Dans un document qui semble plus sage et plus prophétique avec chaque jour qui passe, la Première Présidence et le Collège des douze apôtres ont déclaré en 1995 : « Le mariage entre l’homme et la femme est essentiel à son plan éternel [de Dieu]. Les enfants ont le droit de naître dans les liens du mariage et d’être élevés par un père et une mère qui honorent leurs vœux de mariage dans la fidélité totale. Par décret divin, le père doit présider sa famille dans l’amour et la droiture, et a la responsabilité de pourvoir aux besoins vitaux et à la protection de sa famille. La mère a pour première responsabilité d’élever ses enfants. Dans ces responsabilités sacrées, le père et la mère ont l’obligation de s’aider en qualité de partenaires égaux. Un handicap, la mort ou d’autres circonstances peuvent nécessiter une adaptation particulière. La famille élargie doit apporter son soutien quand cela est nécessaire » (« La famille : Déclaration au monde, Le Liahona, novembre 2010, p. 129).

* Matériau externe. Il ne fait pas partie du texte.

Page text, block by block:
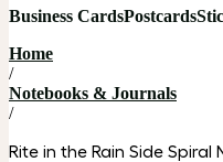
Business CardsPostcards
Home
/
Notebooks & Journals
/
Rite in the Rain Side Spiral
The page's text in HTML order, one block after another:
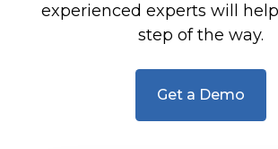
experienced experts will
step of the way.
Get a Demo
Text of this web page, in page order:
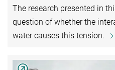
The research presented in
question of whether the
water causes this tension.
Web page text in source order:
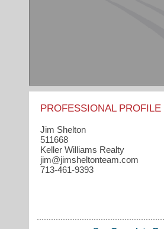
PROFESSIONAL PROFILE
Jim Shelton
511668
Keller Williams Realty
jim​@jimsheltonteam.com
713-461-9393
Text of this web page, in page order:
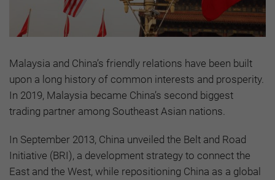
Malaysia and China’s friendly relations have been built
upon a long history of common interests and prosperity.
In 2019, Malaysia became China’s second biggest
trading partner among Southeast Asian nations.
In September 2013, China unveiled the Belt and Road
Initiative (BRI), a development strategy to connect the
East and the West, while repositioning China as a global
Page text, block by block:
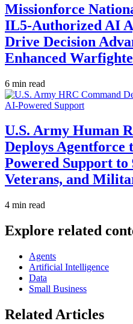
Missionforce
IL5-Authorized AI
Drive Decision
Enhanced
6 min read
U.S. Army Human
Deploys Agentforce
Powered Support
Veterans, and
4 min read
Explore related
Agents
Artificial Intelligence
Data
Small Business
Related Articles
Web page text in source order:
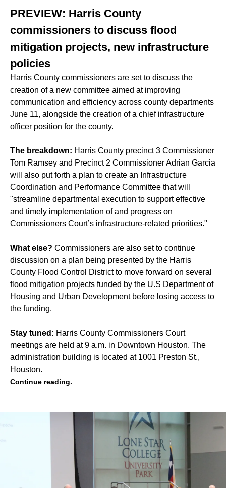
PREVIEW: Harris County
commissioners to discuss flood
mitigation projects, new infrastructure
policies
Harris County commissioners are set to discuss the
creation of a new committee aimed at improving
communication and efficiency across county departments
June 11, alongside the creation of a chief infrastructure
officer position for the county.
The breakdown: Harris County precinct 3 Commissioner
Tom Ramsey and Precinct 2 Commissioner Adrian Garcia
will also put forth a plan to create an Infrastructure
Coordination and Performance Committee that will
"streamline departmental execution to support effective
and timely implementation of and progress on
Commissioners Court’s infrastructure-related priorities."
What else? Commissioners are also set to continue
discussion on a plan being presented by the Harris
County Flood Control District to move forward on several
flood mitigation projects funded by the U.S Department of
Housing and Urban Development before losing access to
the funding.
Stay tuned: Harris County Commissioners Court
meetings are held at 9 a.m. in Downtown Houston. The
administration building is located at 1001 Preston St.,
Houston.
Continue reading.
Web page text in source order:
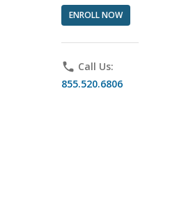
ENROLL NOW
phone Call Us:
855.520.6806
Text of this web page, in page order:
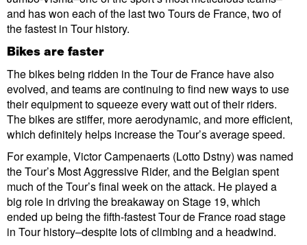
and has won each of the last two Tours de France, two of
the fastest in Tour history.
Bikes are faster
The bikes being ridden in the Tour de France have also
evolved, and teams are continuing to find new ways to use
their equipment to squeeze every watt out of their riders.
The bikes are stiffer, more aerodynamic, and more efficient,
which definitely helps increase the Tour’s average speed.
For example, Victor Campenaerts (Lotto Dstny) was named
the Tour’s Most Aggressive Rider, and the Belgian spent
much of the Tour’s final week on the attack. He played a
big role in driving the breakaway on Stage 19, which
ended up being the fifth-fastest Tour de France road stage
in Tour history–despite lots of climbing and a headwind.
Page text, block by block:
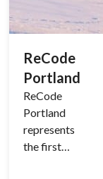
ReCode
Portland
ReCode
Portland
represents
the first
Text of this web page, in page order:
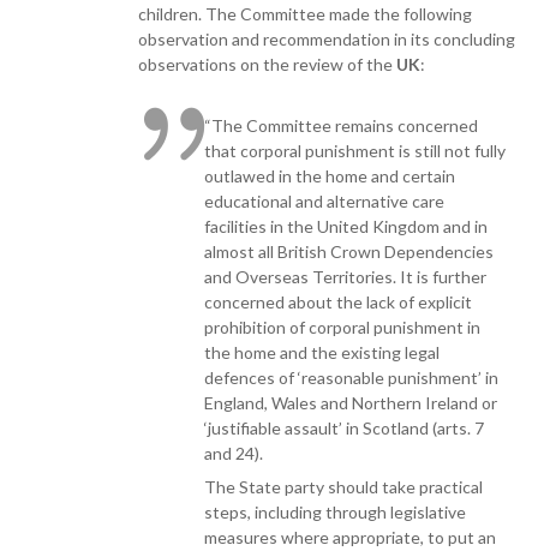
children. The Committee made the following
observation and recommendation in its concluding
observations on the review of the UK:
“The Committee remains concerned
that corporal punishment is still not fully
outlawed in the home and certain
educational and alternative care
facilities in the United Kingdom and in
almost all British Crown Dependencies
and Overseas Territories. It is further
concerned about the lack of explicit
prohibition of corporal punishment in
the home and the existing legal
defences of ‘reasonable punishment’ in
England, Wales and Northern Ireland or
‘justifiable assault’ in Scotland (arts. 7
and 24).
The State party should take practical
steps, including through legislative
measures where appropriate, to put an
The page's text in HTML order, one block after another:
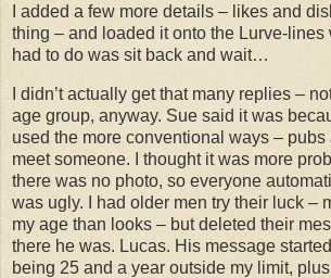
I added a few more details – likes and
thing – and loaded it onto the Lurve-lines
had to do was sit back and wait…
I didn’t actually get that many replies –
age group, anyway. Sue said it was
used the more conventional ways – pubs
meet someone. I thought it was more
there was no photo, so everyone
was ugly. I had older men try their luck –
my age than looks – but deleted their
there he was. Lucas. His message
being 25 and a year outside my limit,
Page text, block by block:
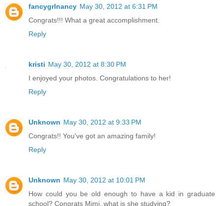
fancygrlnancy May 30, 2012 at 6:31 PM
Congrats!!! What a great accomplishment.
Reply
kristi May 30, 2012 at 8:30 PM
I enjoyed your photos. Congratulations to her!
Reply
Unknown May 30, 2012 at 9:33 PM
Congrats!! You've got an amazing family!
Reply
Unknown May 30, 2012 at 10:01 PM
How could you be old enough to have a kid in graduate
school? Congrats Mimi, what is she studying?
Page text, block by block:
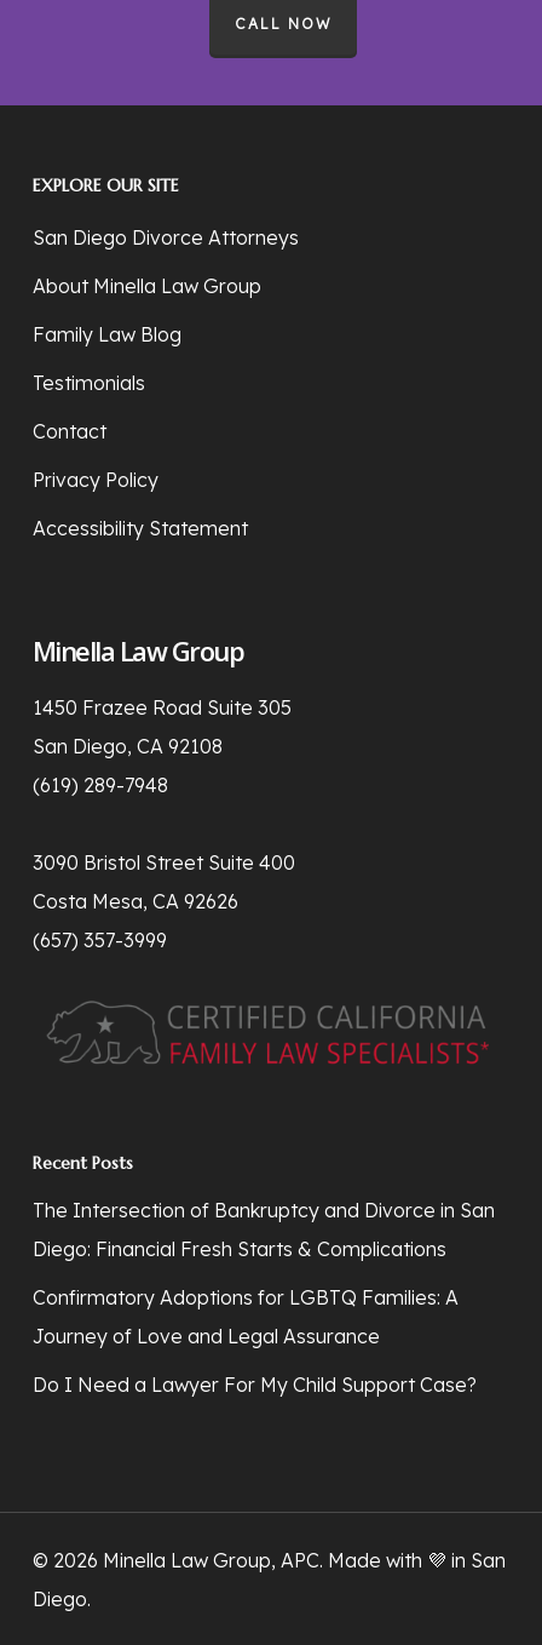
CALL NOW
EXPLORE OUR SITE
San Diego Divorce Attorneys
About Minella Law Group
Family Law Blog
Testimonials
Contact
Privacy Policy
Accessibility Statement
Minella Law Group
1450 Frazee Road Suite 305
San Diego, CA 92108
(619) 289-7948
3090 Bristol Street Suite 400
Costa Mesa, CA 92626
(657) 357-3999
Recent Posts
The Intersection of Bankruptcy and Divorce in San
Diego: Financial Fresh Starts & Complications
Confirmatory Adoptions for LGBTQ Families: A
Journey of Love and Legal Assurance
Do I Need a Lawyer For My Child Support Case?
© 2026 Minella Law Group, APC. Made with 💜 in San
Diego.
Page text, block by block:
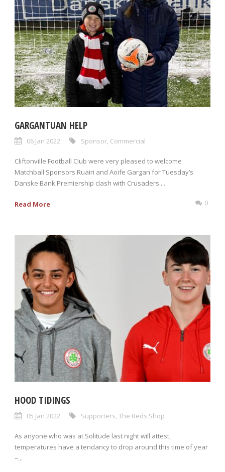
GARGANTUAN HELP
06 Jan 2022 Sponsor, Commercial
Cliftonville Football Club were very pleased to welcome
Matchball Sponsors Ruairi and Aoife Gargan for Tuesday’s
Danske Bank Premiership clash with Crusaders....
Read More 0
HOOD TIDINGS
05 Jan 2022 Supporters The Reds Shop
As anyone who was at Solitude last night will attest,
temperatures have a tendancy to drop around this time of year
–...

Dans son discours de conférence générale, frère Christofferson a mentionné un certain nombre de points sur lesquels les détenteurs de la prêtrise sont tenus d’être à la hauteur de leurs responsabilités, notamment : l’instruction, la vie de famille, le service, l’œuvre missionnaire et la rédemption des morts. Nous soutenons ses exhortations et en même temps faisons appel aux hommes, aux femmes et aux enfants pour qu’ils respectent et honorent le rôle divin de la paternité.